Zachary Bloomgarden, MD: This is where you guys have to work with each other. Pharmaceutical, managed care, physicians, and patients all have to be on the same page and say, “Okay, if it exists as 1 shot, and it’s so much easier for the human being with diabetes to accept 1 injection than 2, let’s all strive to make that 1 injection be available because it will pay off.”
Dennis P. Scanlon, PhD: Would you agree with that, Bob? Or do you sort of try to profile patients and think about who’s the best candidate for the combination therapy?

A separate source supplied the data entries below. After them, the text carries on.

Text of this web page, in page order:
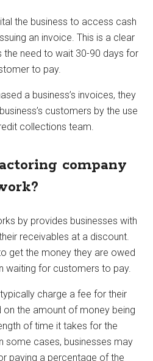
the business to access cash
an invoice. This is a clear
the need to wait 30-90 days for
to pay.
a business’s invoices, they
customers by the use
collections team.
company
by provides businesses with
receivables at a discount.
get the money they are owed
waiting for customers to pay.
charge a fee for their
on the amount of money being
of time it takes for the
some cases, businesses may
paying a percentage of the
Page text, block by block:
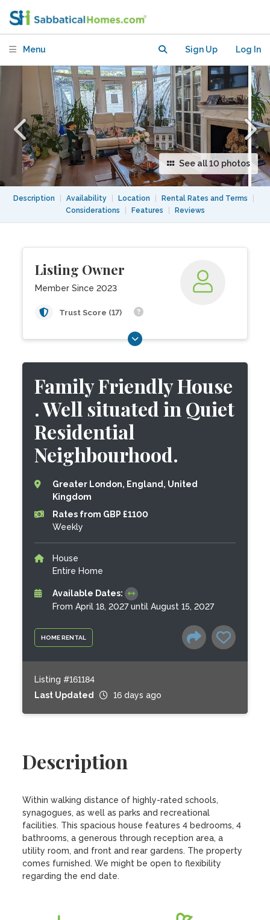
Menu Sign Up Log In
See all 10 photos
Description Availability Location Rental Rates and Terms
Considerations
Features Reviews
Listing Owner
Member Since 2023
Trust Score (17)
HOME RENTAL
Family Friendly House
. Well situated in Quiet
Residential
Neighbourhood.
Greater London, England, United
Kingdom
Rates from GBP £1100
Weekly
House
Entire Home
Available Dates:
From April 18, 2027 until August 15, 2027
Listing #161184
Last Updated
16 days ago
Description
Within walking distance of highly-rated schools,
synagogues, as well as parks and recreational
facilities. This spacious house features 4 bedrooms, 4
bathrooms, a generous through reception area, a
utility room, and front and rear gardens. The property
comes furnished. We might be open to flexibility
regarding the end date.
in Quiet Residential Neighbourhood.
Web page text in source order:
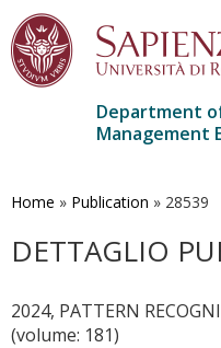
main
Department
Management
Home » Publication » 28539
DETTAGLIO
2024, PATTERN
(volume: 181)
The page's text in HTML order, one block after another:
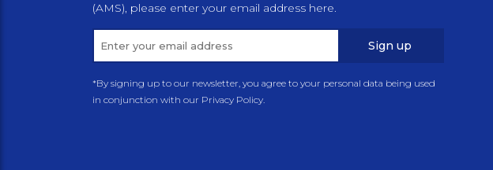
(AMS), please enter your email address here.
Sign up
*By signing up to our newsletter, you agree to your personal data being used
in conjunction with our Privacy Policy.
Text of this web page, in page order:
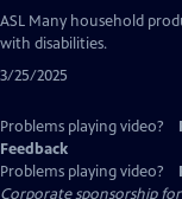
ASL Many household
with disabilities.
3/25/2025
Problems playing video?
Feedback
Problems playing video?
Corporate sponsorship
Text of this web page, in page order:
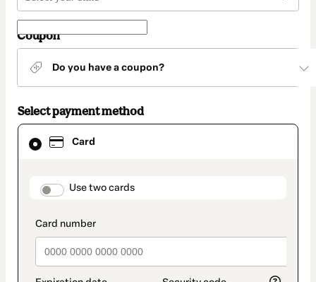
Coupon
Do you have a coupon?
Select payment method
Card
payment_data.section_title_v2
Use two cards
Card
selected
method
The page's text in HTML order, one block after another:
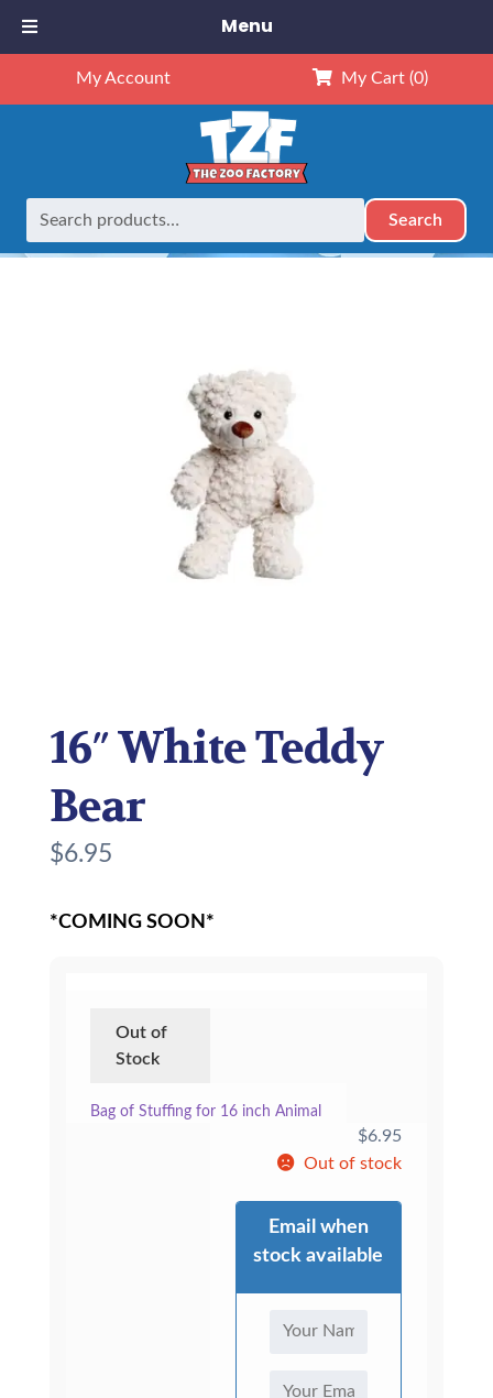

Robert Gabbay, MD, PhD, FACP: Certainly, profiling and choosing the right person is important. I think convenience is sometimes used as a reason to say, “Well, that’s therefore not important.” I think, framing it in terms of adherence as you did, it is really the issue. Any medicine only works if people are adherent to it. They’re more likely to be adherent to a once-a-day dosing than a three-times-a-day, or whatever the comparator drug is. That said, what’s the right kind of patient for this?

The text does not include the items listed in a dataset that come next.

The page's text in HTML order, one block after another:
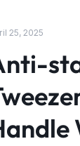
25, 2025
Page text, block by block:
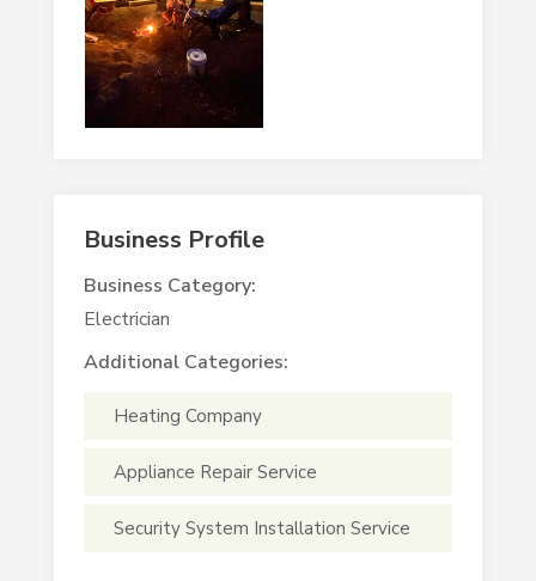
Business Profile
Business Category:
Electrician
Additional Categories:
Heating Company
Appliance Repair Service
Security System Installation Service
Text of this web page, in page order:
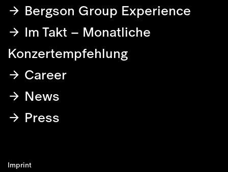
Bergson Group Experience
Im Takt – Monatliche
Konzertempfehlung
Career
News
Press
Imprint
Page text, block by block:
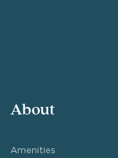
About
Amenities
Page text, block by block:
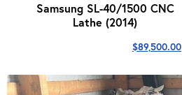
Samsung SL-40/1500 CNC
Lathe (2014)
$89,500.00
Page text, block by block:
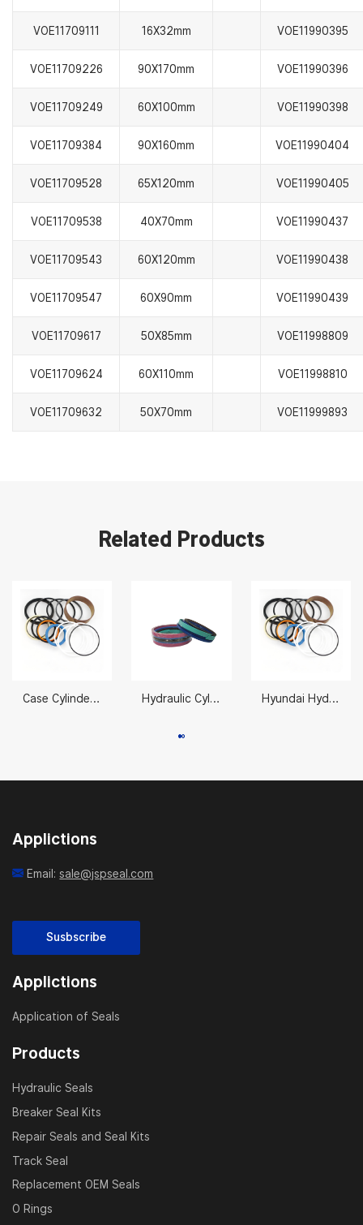
VOE11709111 16X32mm VOE11990395
VOE11709226 90X170mm VOE11990396
VOE11709249 60X100mm VOE11990398
VOE11709384 90X160mm VOE11990404
VOE11709528 65X120mm VOE11990405
VOE11709538 40X70mm VOE11990437
VOE11709543 60X120mm VOE11990438
VOE11709547 60X90mm VOE11990439
VOE11709617 50X85mm VOE11998809
VOE11709624 60X110mm VOE11998810
VOE11709632 50X70mm VOE11999893
Related Products
Case Cylinder Seal Kit LZ007310 CX330/350 105 x 150 mm Hydraulic Cylinder Seal Repair 11990027 70X125mm Hyundai Hydraulic Packing Kits 31Y1-15700
Applictions
Email:sale@jspseal.com
Susbscribe
Applictions
Application of Seals
Products
Hydraulic Seals
Breaker Seal Kits
Repair Seals and Seal Kits
Track Seal
Replacement OEM Seals
O Rings
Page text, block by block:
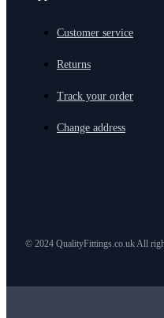
Customer service
Returns
Track your order
Change address
© 2024 QualityFittings.co.uk All
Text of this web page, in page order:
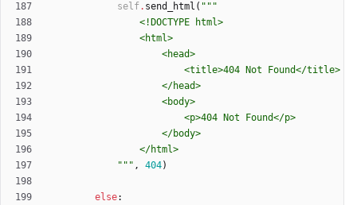
self . send_html ( """
				<!DOCTYPE html>
				<html>
					<head>
						<title>404 Not Found</title>
					</head>
					<body>
						<p>404 Not Found</p>
					</body>
				</html>
""" , 404)
else:
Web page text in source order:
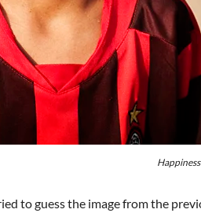
Happiness
to guess the image from the
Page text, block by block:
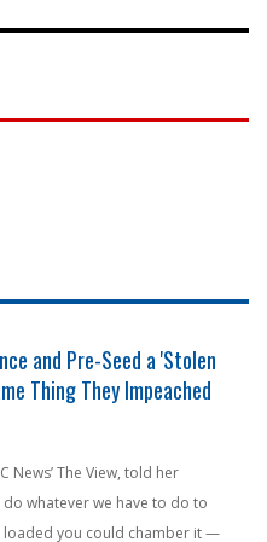
and Pre-Seed a 'Stolen
Thing They Impeached
The View, told her
do whatever we have to do to
loaded you could chamber it —
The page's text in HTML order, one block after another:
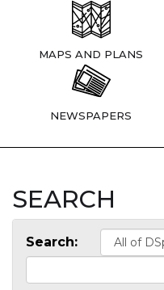
MAPS AND PLANS
NEWSPAPERS
SEARCH
Search:
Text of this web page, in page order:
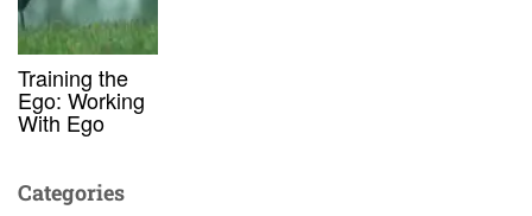
Training the
Ego: Working
With Ego
Categories
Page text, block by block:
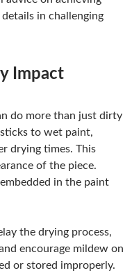
in challenging
Impact
do more than just dirty
to wet paint,
drying times. This
of the piece.
in the paint
the drying process,
encourage mildew on
or stored improperly.
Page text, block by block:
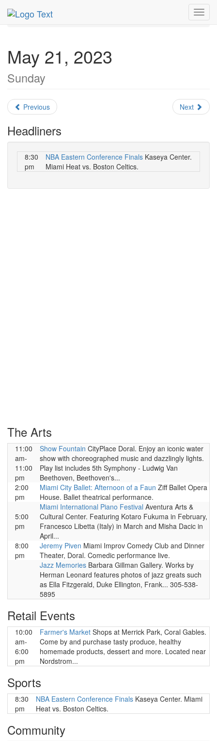
MetroGuide.Network
Daily List
May 21, 2023
Sunday
Previous Next
Headliners
8:30
pm
NBA Eastern Conference Finals Kaseya Center.
Miami Heat vs. Boston Celtics.
The Arts
11:00
am-
11:00
pm
Show Fountain CityPlace Doral. Enjoy an iconic water
show with choreographed music and dazzlingly lights.
Play list includes 5th Symphony - Ludwig Van
Beethoven, Beethoven's...
2:00
pm
Miami City Ballet: Afternoon of a Faun Ziff Ballet Opera
House. Ballet theatrical performance.
5:00
pm
Miami International Piano Festival Aventura Arts &
Cultural Center. Featuring Kotaro Fukuma in February,
Francesco Libetta (Italy) in March and Misha Dacic in
April...
8:00
pm
Jeremy Piven Miami Improv Comedy Club and Dinner
Theater, Doral. Comedic performance live.
Jazz Memories Barbara Gillman Gallery. Works by
Herman Leonard features photos of jazz greats such
as Ella Fitzgerald, Duke Ellington, Frank... 305-538-
5895
Retail Events
10:00
am-
6:00
pm
Farmer's Market Shops at Merrick Park, Coral Gables.
Come by and purchase tasty produce, healthy
homemade products, dessert and more. Located near
Nordstrom...
Sports
8:30
pm
NBA Eastern Conference Finals Kaseya Center. Miami
Heat vs. Boston Celtics.
Community
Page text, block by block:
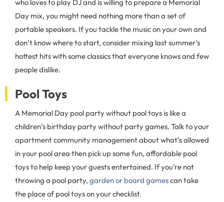
who loves to play DJ and is willing to prepare a Memorial
Day mix, you might need nothing more than a set of
portable speakers. If you tackle the music on your own and
don’t know where to start, consider mixing last summer’s
hottest hits with some classics that everyone knows and few
people dislike.
Pool Toys
A Memorial Day pool party without pool toys is like a
children’s birthday party without party games. Talk to your
apartment community management about what’s allowed
in your pool area then pick up some fun, affordable pool
toys to help keep your guests entertained. If you’re not
throwing a pool party, garden or board gamescan take
the place of pool toys on your checklist.
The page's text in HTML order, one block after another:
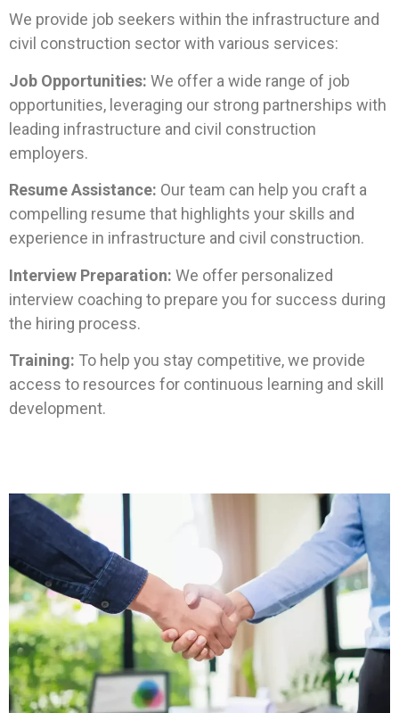
We provide job seekers within the infrastructure and
civil construction sector with various services:
Job Opportunities: We offer a wide range of job
opportunities, leveraging our strong partnerships with
leading infrastructure and civil construction
employers.
Resume Assistance: Our team can help you craft a
compelling resume that highlights your skills and
experience in infrastructure and civil construction.
Interview Preparation: We offer personalized
interview coaching to prepare you for success during
the hiring process.
Training: To help you stay competitive, we provide
access to resources for continuous learning and skill
development.

There are a lot of patients that are started on basal insulin, and I think, particularly in primary care, they’ve gotten very comfortable with using basal insulin and titrating the dose up. What often has happened is there’s a large group of patients that are not well controlled, that are on basal insulin. And many of them are not controlled, not because they need more basal insulin, but they’re not able to make meal-time insulin. That’s where the GLP-1 (glucagon-like peptide-1) agonist comes in and, essentially, it becomes a choice between adding a GLP-1 agonist, which is going to have less effect on weight, less hypoglycemia, and could be the same number of injections that the patient is already on, or going to a basal bolus, which would be 3 additional injections and more weight gain. And, if you frame that to most patients, they’re going to choose door number 1 over door number 2.
Dennis P. Scanlon, PhD: Do we also need to factor in the clinician time in terms of various treatments, or the education time?
Zachary Bloomgarden, MD: This is another part of the fallacy of the Treat-to-Target Trial, based on fasting blood sugar, because, at a certain point, if you just hit the person over the head with more and more and more basal insulin to drive down the FBG (fasting blood glucose), you’re not accomplishing much.
Dennis P. Scanlon, PhD: Except hypoglycemia.
Zachary Bloomgarden, MD: Right. Except nocturnal hypoglycemia.